From the line with "random text [9, 45, 34, 51]" to the end of the data below, restate each line word for word, both ends included, without the pictures.

________________

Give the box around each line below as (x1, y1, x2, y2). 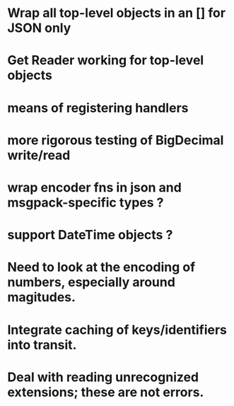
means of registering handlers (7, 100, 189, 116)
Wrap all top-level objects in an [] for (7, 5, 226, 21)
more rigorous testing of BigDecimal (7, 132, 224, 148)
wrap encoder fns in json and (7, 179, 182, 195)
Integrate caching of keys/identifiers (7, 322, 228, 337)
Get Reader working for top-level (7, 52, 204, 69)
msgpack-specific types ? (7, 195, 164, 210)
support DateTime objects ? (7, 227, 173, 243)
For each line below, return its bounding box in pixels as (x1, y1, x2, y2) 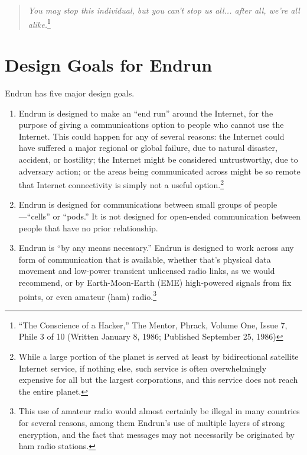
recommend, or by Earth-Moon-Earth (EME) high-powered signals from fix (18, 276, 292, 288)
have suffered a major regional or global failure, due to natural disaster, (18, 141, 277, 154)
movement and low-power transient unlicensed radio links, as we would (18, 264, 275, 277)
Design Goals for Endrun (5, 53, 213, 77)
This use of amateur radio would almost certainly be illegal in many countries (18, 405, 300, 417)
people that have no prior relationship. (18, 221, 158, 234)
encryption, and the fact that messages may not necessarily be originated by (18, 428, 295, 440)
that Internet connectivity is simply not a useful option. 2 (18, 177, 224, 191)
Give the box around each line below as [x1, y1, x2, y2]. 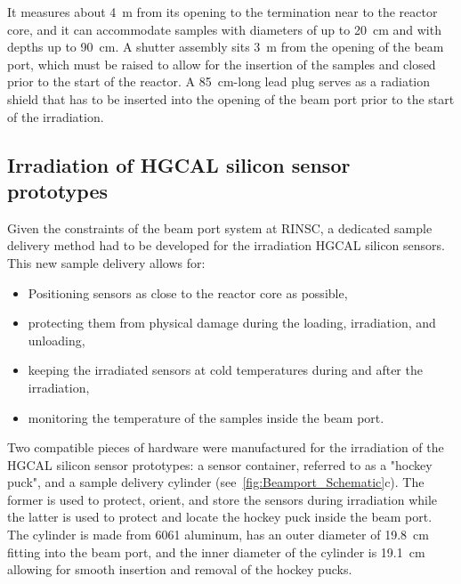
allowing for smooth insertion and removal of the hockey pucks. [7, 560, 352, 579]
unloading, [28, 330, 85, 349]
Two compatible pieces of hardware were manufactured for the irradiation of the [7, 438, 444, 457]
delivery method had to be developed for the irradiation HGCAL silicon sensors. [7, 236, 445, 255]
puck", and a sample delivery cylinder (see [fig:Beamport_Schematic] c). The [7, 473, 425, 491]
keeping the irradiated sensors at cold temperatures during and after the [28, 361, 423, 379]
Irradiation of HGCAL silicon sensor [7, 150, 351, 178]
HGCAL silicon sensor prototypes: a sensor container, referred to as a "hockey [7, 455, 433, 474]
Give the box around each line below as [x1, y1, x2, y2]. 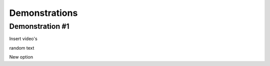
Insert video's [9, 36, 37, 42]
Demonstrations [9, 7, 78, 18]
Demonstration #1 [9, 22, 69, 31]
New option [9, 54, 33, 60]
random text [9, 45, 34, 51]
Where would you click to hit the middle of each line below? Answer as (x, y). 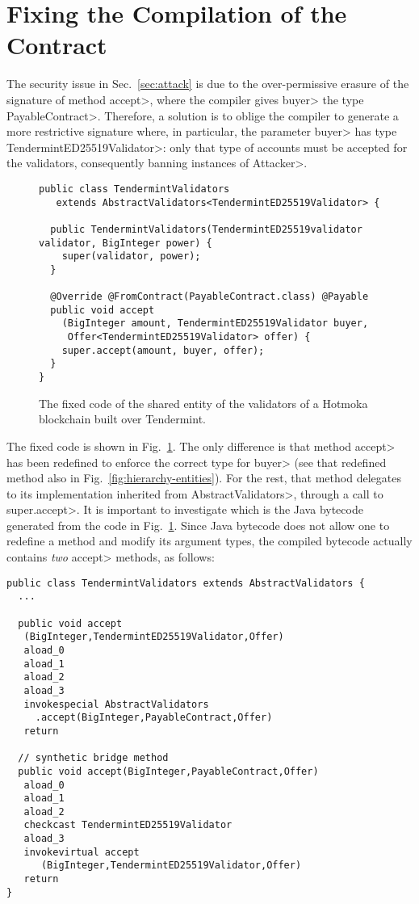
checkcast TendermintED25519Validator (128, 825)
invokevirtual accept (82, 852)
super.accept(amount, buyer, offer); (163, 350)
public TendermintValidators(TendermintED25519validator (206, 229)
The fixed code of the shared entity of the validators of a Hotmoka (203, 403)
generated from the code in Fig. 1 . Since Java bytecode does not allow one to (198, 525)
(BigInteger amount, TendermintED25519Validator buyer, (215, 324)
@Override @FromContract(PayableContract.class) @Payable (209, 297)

________________

**Your solution:**
random text [9, 45, 34, 51]
Where would you click to hit the middle of each line below? Answer as (x, y). 
checkcast TendermintED25519Validator (128, 825)
invokevirtual accept (82, 852)
super.accept(amount, buyer, offer); (163, 350)
public TendermintValidators(TendermintED25519validator (206, 229)
The fixed code of the shared entity of the validators of a Hotmoka (203, 403)
generated from the code in Fig. 1 . Since Java bytecode does not allow one to (198, 525)
(BigInteger amount, TendermintED25519Validator buyer, (215, 324)
@Override @FromContract(PayableContract.class) @Payable (209, 297)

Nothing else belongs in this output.